There you may have to split your metrics into string < max_paylod_bytes and loop through with nc hits to statsd many times (fire and forget).
With the HTTP client to BuckyServer can would send all of those metrics in one POST
with no \n
This is very advantageous if you are sending lots of critical long namespace metrics to statsd, especially from distributed, longhaul geographic regions.
BuckyServer simply submits each metric to statsd, it does not submit them to statsd as multi-metrics packets (so more UDP connections local, but reliable UDP).
With the HTTP client the post data must not have the \n
but rather a metric per line.
Good POST data
POST_DATA="test.bucky.alive:1|g
test.bucky.does_multi_metric_packets:1|c"
This example below would be submited to statsd, but it would NOT make it into statsd, meaning to would not be forwarded on to graphite, et al.
BAD POST data \n
BAD_POST_DATA="test.bucky.alive:1|g\ntest.bucky.does_multi_metric_packets:1|c"
We can confirm that BuckyServer receives the POST
with the multi-metric packet
and that statsd receives all the metrics with tcpdump.
On the BuckyServer start tcpdump
STATSD_PORT=8125
BUCKYSERVERPORT="your.buckyserver.port"
tcpdump -i any port $STATSD_PORT -A > /tmp/tcpdump.$STATSD_PORT.log &
tcpdump -i any port $BUCKYSERVERPORT -A > /tmp/tcpdump.$BUCKYSERVERPORT.log &
With an HTTP client like wget (or curl) to make it "non blocking" do not forget timeouts (no curl timeout was added in example)
BUCKYSERVER="your.buckyserver.ipaddress"
BUCKYSERVERPORT="your.buckyserver.port"
POST_DATA="test.bucky.alive:1|g
test.bucky.does_multi_metric_packets:1|c"
wget --tries=1 --timeout=1 --dns-timeout=1 --post-data="$POST_DATA" --header="Content-Type: text/plain" http://$BUCKYSERVER:$BUCKYSERVERPORT/bucky/v1/send
# or with curl
# curl -X POST -H "Content-Type: text/plain" -d "$POST_DATA" http://$BUCKYSERVER:$BUCKYSERVERPORT/bucky/v1/send
On the BuckyServer kill
tcpdump
kill `pidof tcpdump`
We can see that BuckyServer got the POST
and statsd got all the multi-packet metrics
(albiet via more udp connections), but you can now reliably forward statsd metrics longhaul via TCP.
cat /tmp/tcpdump.$BUCKYSERVERPORT.log | grep POST
cat /tmp/tcpdump.$STATSD_PORT.log | grep "bucky"

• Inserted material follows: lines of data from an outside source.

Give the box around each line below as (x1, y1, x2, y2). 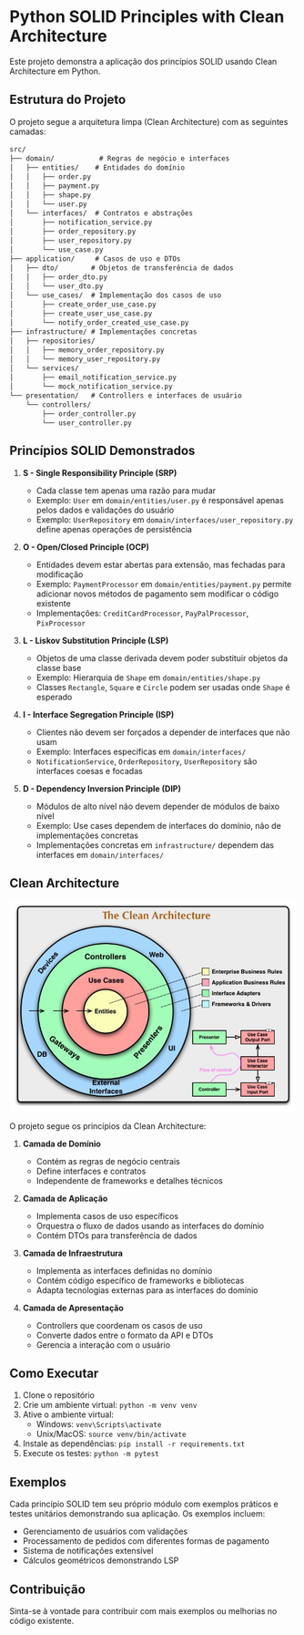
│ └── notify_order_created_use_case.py (9, 317, 189, 327)
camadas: (9, 126, 46, 137)
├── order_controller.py (42, 409, 137, 419)
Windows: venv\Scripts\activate (35, 1419, 162, 1430)
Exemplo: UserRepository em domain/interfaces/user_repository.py (35, 513, 294, 525)
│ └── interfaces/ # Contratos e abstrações (9, 208, 194, 218)
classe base (35, 662, 82, 673)
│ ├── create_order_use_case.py (9, 299, 157, 309)
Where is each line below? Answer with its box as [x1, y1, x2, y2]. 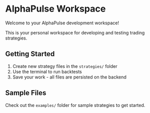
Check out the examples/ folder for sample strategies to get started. [5, 102, 145, 108]
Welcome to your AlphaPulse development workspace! [5, 20, 120, 26]
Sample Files [5, 89, 46, 97]
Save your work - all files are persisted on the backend [12, 74, 127, 80]
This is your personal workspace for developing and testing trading [5, 29, 145, 35]
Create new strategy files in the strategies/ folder [12, 63, 118, 69]
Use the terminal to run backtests [12, 68, 82, 74]
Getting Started [5, 50, 55, 58]
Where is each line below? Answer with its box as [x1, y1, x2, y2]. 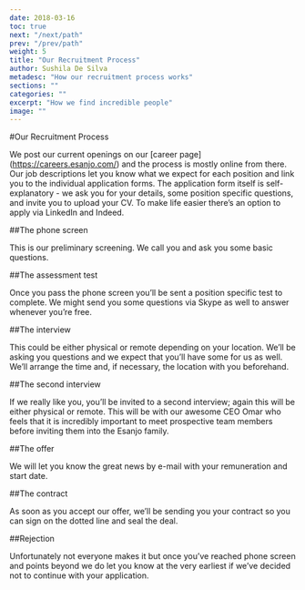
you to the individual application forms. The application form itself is [9, 178, 264, 189]
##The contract [9, 488, 68, 499]
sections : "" [9, 81, 59, 90]
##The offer [9, 443, 55, 454]
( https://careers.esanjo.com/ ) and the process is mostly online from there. [9, 158, 287, 169]
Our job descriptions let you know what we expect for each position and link [9, 168, 295, 179]
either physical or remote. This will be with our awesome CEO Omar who [9, 406, 282, 417]
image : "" [9, 107, 47, 116]
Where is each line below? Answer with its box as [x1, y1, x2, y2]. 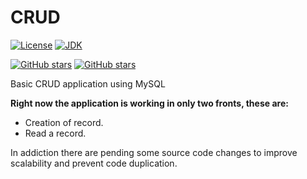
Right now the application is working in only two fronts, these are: [10, 97, 289, 109]
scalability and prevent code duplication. [10, 157, 178, 169]
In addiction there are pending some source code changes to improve [10, 146, 298, 158]
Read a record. [24, 127, 87, 139]
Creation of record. [24, 116, 104, 128]
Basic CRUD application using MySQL [10, 77, 166, 90]
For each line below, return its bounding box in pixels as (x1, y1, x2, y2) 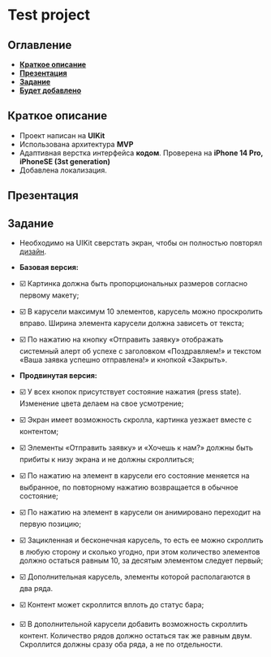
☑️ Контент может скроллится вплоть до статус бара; (19, 600, 204, 610)
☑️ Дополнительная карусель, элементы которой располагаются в (19, 572, 251, 582)
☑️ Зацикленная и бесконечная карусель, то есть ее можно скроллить (19, 535, 264, 546)
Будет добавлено (19, 85, 82, 95)
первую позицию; (19, 519, 82, 529)
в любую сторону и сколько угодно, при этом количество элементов (19, 547, 260, 557)
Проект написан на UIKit (19, 130, 105, 140)
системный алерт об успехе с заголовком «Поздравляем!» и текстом (19, 346, 261, 356)
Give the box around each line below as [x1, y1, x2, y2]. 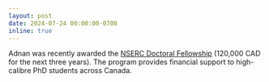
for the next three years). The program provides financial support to [8, 57, 235, 67]
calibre [8, 66, 32, 76]
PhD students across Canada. [32, 66, 132, 76]
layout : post [8, 11, 53, 20]
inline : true [8, 27, 53, 35]
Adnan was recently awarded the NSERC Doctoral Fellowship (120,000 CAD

[me@here ~] kill `pidof tcpdump`
11 packets captured
13 packets received by filter
0 packets dropped by kernel
[me@here ~] 144 packets captured
146 packets received by filter
0 packets dropped by kernel
[1]- Done tcpdump -i any port 8125 -A > /tmp/tcpdump.8125.log
[2]+ Done tcpdump -i any port 8080 -A > /tmp/tcpdump.8080.log
[me@here ~] cat /tmp/tcpdump.8080.log | grep POST
..e.x..POST /bucky/v1/send HTTP/1.0
Access-Control-Allow-Methods: POST
[me@here ~]
[me@here ~] cat /tmp/tcpdump.8125.log | grep "bucky"
E.....@.@.<h.............o..test.bucky.alive:1|g
test.bucky.does_multi_metric_packets:1|c
[me@here ~]
The correct metrics and values are relayed to graphite and our valuable metrics have TCP transport
go BuckyServer you are my new favorite tool - reliable tcp transport for statds metrics - thanks guys!
etsy's tcp server type is not quite there yet, but BuckyServer sure is and the best thing is we can now test whether our valuable metrics were shipped longhual rather than fired and forgotten :) Because we can test the exit code AND and another really sweet thing is, if for some reason BuckyServer failed, we can just failover to nc'ing direct udp to statsd. Makes me smile. Nice way to end the week.
We currently push a lot of things to statds with multi-metric packets
I have confirmed with tcpdump that multi-metric submissions are not making it through to statsd but single metrics are. Is there any formatting or way to get multi-metric submission through the BuckyServer app and forwarded on to statds?